Sissom and Hendrickson 2005:39 Key to the Vaejovid Scorpion Species of Northeastern México - Dorsolateral carinae of metasoma more or less evenly denticulate throughout (i.e., without an enlarged terminal denticle); legs I–III with distinct retrolateral setal combs; Anterior margin of carapace distinctly convex; fixed cheliceral finger with ventral keel restricted to tip of finger.......Paruroctonus gracilior (= pallidus)
 

distribution: NORTH AMERICA. México (Aguascalientes, Coahuila), USA (southeastern Arizona, southern New México, southwestern Texas). View Map

published records:  Uroctonoides gracilior Paralectotypes: México, Aguascalientes, Tepezala (C. C. Hoffmann), 2 males (AMNH),. Vejovis (Paruroctonus) pallidus Paratypes: 64M, 25F (CAS, including an allotype”CAS Type No. 10174”), same locality as holotype; 5M, 2F (CAS), 4.3 km NNW Cuatro Cienegas; 1F (4 km E Cuatro Cienegas). Other records: Arizona: Cochise County: Portal, July 1 to September 4, 1965 (R. M. Hastinigs, W. J. Gertsch, V. Roth), 27 males, four females. New Mexico: Hidalgo County: Rodeo, August 29, 1964 (R. Hastings), male. Eddy County: Hope, September 23, 1950 (W. J. Gertsch), female. Coahuila: Twenty miles east of Saltillo, July 16, 1965 (W. J. Gertsch, V. Roth), male.

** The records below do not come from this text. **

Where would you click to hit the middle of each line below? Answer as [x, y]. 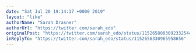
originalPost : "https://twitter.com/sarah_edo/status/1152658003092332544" [100, 33]
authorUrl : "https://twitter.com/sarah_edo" [61, 28]
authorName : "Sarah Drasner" [41, 22]
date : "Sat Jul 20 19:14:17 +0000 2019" [56, 11]
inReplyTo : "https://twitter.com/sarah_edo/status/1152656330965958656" [96, 39]
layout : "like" [24, 17]
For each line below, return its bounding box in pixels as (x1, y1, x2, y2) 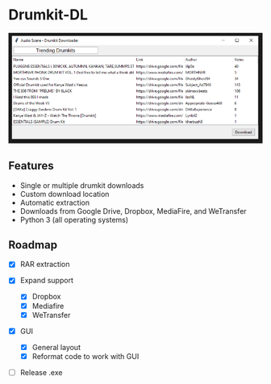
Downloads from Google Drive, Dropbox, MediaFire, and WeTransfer (19, 206, 248, 215)
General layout (31, 342, 81, 352)
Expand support (19, 276, 74, 286)
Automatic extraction (19, 198, 90, 207)
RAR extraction (19, 260, 70, 269)
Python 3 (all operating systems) (19, 215, 129, 224)
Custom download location (19, 189, 110, 198)
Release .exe (19, 367, 63, 377)
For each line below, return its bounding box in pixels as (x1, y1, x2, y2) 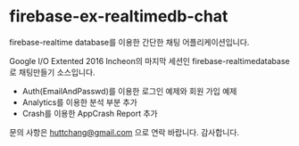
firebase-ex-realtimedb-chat (9, 6, 228, 27)
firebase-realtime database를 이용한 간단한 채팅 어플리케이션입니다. (9, 36, 250, 47)
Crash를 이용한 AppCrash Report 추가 (21, 108, 158, 118)
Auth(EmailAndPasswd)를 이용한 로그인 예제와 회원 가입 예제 (21, 85, 237, 96)
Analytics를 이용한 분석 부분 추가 (21, 96, 138, 108)
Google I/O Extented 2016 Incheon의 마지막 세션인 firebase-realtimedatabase (9, 55, 290, 66)
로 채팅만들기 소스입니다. (9, 67, 96, 77)
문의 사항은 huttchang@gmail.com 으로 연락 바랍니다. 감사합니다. (9, 126, 239, 137)
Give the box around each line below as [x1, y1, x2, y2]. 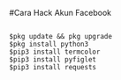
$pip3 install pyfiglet [9, 55, 97, 64]
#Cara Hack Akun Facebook [9, 8, 112, 18]
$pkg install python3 [9, 40, 89, 48]
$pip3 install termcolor [9, 47, 101, 56]
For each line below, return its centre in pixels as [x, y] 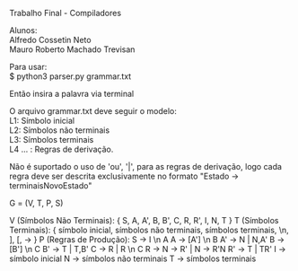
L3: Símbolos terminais [52, 140]
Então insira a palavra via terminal [72, 94]
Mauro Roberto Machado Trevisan [72, 49]
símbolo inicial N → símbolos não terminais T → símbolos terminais [133, 258]
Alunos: [23, 30]
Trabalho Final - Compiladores [66, 13]
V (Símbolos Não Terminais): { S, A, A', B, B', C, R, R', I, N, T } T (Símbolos [144, 220]
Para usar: [28, 67]
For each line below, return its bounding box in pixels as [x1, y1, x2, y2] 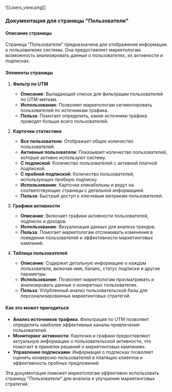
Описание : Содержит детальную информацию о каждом [20, 260, 146, 266]
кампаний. [20, 240, 44, 246]
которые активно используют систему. [20, 154, 107, 161]
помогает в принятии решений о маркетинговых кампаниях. [12, 343, 146, 349]
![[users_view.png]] [5, 5, 46, 10]
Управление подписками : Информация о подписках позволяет [12, 349, 154, 355]
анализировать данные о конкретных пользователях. [20, 282, 138, 288]
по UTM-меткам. [20, 96, 58, 102]

notes:  Haradon 1985 Variation .—Some specimens from arenicolous populations had on basitarsus III, in addition to the usual 3+2 superior setae, a sixth seta (variably developed) between and prolateral to the proximal and distal groups, resulting in a 4+2 pattern ; distinctly smaller extraneous setae might also be present, particularly in arenicolous specimens. The ventrolateral metasomal seta counts varied considerably, including on V; e .g., eight to 15 (80% with nine to 12) in Texas and New México, seven to nine (68% with eight) in southeastern Arizona, and seven to nine, normally eight, in Cuatro Cienegas basin of Coahuila. Adult carapace lengths varied considerably among the samples; e .g ., 4 .1-5.0 mm (Chiricahua Mts ., Arizona), 4 .5-6 .5 mm (Big Bend region, Texas), and 6 .0-7.2 mm (Cuatro Cienegas basin, Coahuila).
Haradon 1985 Remarks.—Paruroctonus pallidus, distinguished from P. gracilior originally (Williams 1968a: 7) by apparent differences in pigmentation and in the metasomal carinae, and further (Sissom and Francke 1981 :98, 102) by apparent differences in metasomal seta counts, is here considered an arenicolous pigmentation variant of P. gracilior. The range in variation in the development of the metasomal carinae and the metasomal seta counts in P. gracilior subsumes that of P. pallidus. When detectable, vestigial traces of fuscosity in P. pallidus specimens conform to the general pattern characteristic of P. gracilior. The amount of fuscosity typical of a population is often correlated with the darkness of the substrate, and in several Paruroctonus species considerable variation in pattern intensity exists (Haradon 1983 :253, 261). The above synonymy is based on the examination of P. pallidus paratypes (CAS, OFF); the lectotype and two cotypes of P. gracilior (AMNH); and approximately 120 other specimens of P. gracilior from previously reported material (Gertsch and Soleglad 1966; Sissom and Francke 1981) from Arizona, New México, Texas and Chihuahua.

[Per Sissom Catalog (web)]  - Beutelspacher (2000) recognized both P. gracilior and P. pallidus in his catalog of Mexican scorpions. Because he failed to cite Haradon's (1985) revision of Paruroctonus, it is clear that he was unaware of the synonymy.